Carmen | Na’ama Goldman |
Micaëla | Maria Teresa Leva |
Frasquita | Claudia Sasso |
Mercédès | Arina Alexeeva |
Don José | Luciano Ganci |
Escamillo | Zoltan Nagy |
Le Dancaire | Davide Fersini |
Remendado | Roberto Covatta |
Moralès | Gabriele Nani |
Zuniga | Federico Benetti |
Lillas Pastia/Guida | Alberto Branca |
Direttore | Carlo Goldstein |
Regia | Fédéric Roels |
Scene | Bruno del Lavernère |
Costumi | Lionel Lesire |
Luci | Laurent Cataingt |
Coreografie | Sergio Simon |
Orchestra I Pomeriggi musicali | |
Coro OperaLombardia | |
Maestro del Coro | Diego Maccagnola |
Una Carmen tutto sommato tradizionale quella che vede il Ponchielli di Cremona teatro capofila all’interno del circuito di OperaLombardia, una Carmen che, come proprio elemento di novità, intende sottolineare quanto tutti i protagonisti della vicenda siano forti solo in apparenza, mentre nella realtà risultano estremamente vulnerabili, essendo, a loro volta, vittime di un mondo caotico che ingenera in essi terrore.
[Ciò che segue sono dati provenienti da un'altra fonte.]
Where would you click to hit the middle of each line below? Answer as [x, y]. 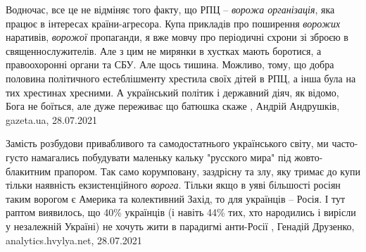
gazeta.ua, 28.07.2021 [51, 119]
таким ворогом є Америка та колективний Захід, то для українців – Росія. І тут [176, 198]
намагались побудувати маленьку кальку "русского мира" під [161, 157]
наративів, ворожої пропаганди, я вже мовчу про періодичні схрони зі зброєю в [177, 37]
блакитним [29, 171]
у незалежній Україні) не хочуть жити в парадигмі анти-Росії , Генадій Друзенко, [180, 226]
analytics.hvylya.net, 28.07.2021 [74, 240]
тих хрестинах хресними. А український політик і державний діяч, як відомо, [172, 92]

La stessa Carmencita non è dipinta come una seduttrice forte, fiera, arrogante, ma come un animale braccato, il quale scorge tutti i rischi di un amore che, dall’altra parte, la protagonista non arriva a percepire come totalizzante; ciò la spinge a reagire con radicalità e a cercare la sicurezza presso il protettivo Escamillo.
La paura dei singoli ha certamente le proprie radici all’interno di un universo che incentiva la paura collettiva, un universo militarizzato, nel quale i bambini imitano gli adulti e dove Micaëla, appena fatto il suo ingresso, rischia lo stupro di gruppo. Si tratta di un mondo privo di evidenti indicazioni temporali che all’interno dell’opera permangono effettivamente sempre piuttosto vaghe: l’allestimento e i costumi, infatti, fanno riferimento sì alla seconda metà del secolo scorso, ma puntano senza dubbio a sottintendere anche la trasversalità temporale e, in un certo senso, spaziale della vicenda.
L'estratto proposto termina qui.